Making the announcement in Oslo, Nobel Committee president Thorbjoern Jagland said Mr Liu was "the foremost symbol of the wide-ranging struggle for human rights in China".

Mr Liu's wife and some Western nations have called for his immediate release.

China said the award was a violation of Nobel principles and could damage relations with Norway.

Mr Jagland admitted he knew the choice would be controversial. He told local television before the announcement: "You'll understand when you hear the name."

'Curtailed freedom'

Mr Jagland, reading the citation, said China's new status in the world "must entail increased responsibility".

"China is in breach of several international agreements to which it is a signatory, as well as of its own provisions concerning political rights."
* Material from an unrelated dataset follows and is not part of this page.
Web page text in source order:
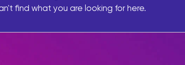
find what you are looking for here.

In the weeks leading up to this announcement, Beijing was very strong on its statements. It said that Liu Xiaobo was not a suitable candidate. Beijing regards him as a criminal and said the award could damage relations between China and Norway.

Many Chinese people will see this as an attack by the West on what they stand for and certainly many nationalists will see this as an example of the West trying to demonise China.

The statement of the Nobel Peace Prize committee will not get a lot of traction with ordinary people. The authorities have very effectively given him no publicity whatsoever.

Mr Jagland said that, in practice, freedoms enshrined in China's constitution had "proved to be distinctly curtailed for China's citizens".

Mr Jagland said the choice of Mr Liu had become clear early in the selection process.

Mr Liu, 54, who was a key leader in the Tiananmen Square protests in 1989, was jailed for 11 years on Christmas Day last year for drafting Charter 08, which called for multiparty democracy and respect for human rights in China.

The Nobel Foundation citation read: "Liu has consistently maintained that the sentence violates both China's own constitution and fundamental human rights."

Ending the citation, Mr Jagland said: "The campaign to establish universal human rights in China is being waged by many Chinese, both in China itself and abroad. Through the severe punishment meted out to him, Liu has become the foremost symbol of this wide-ranging struggle for human rights in China."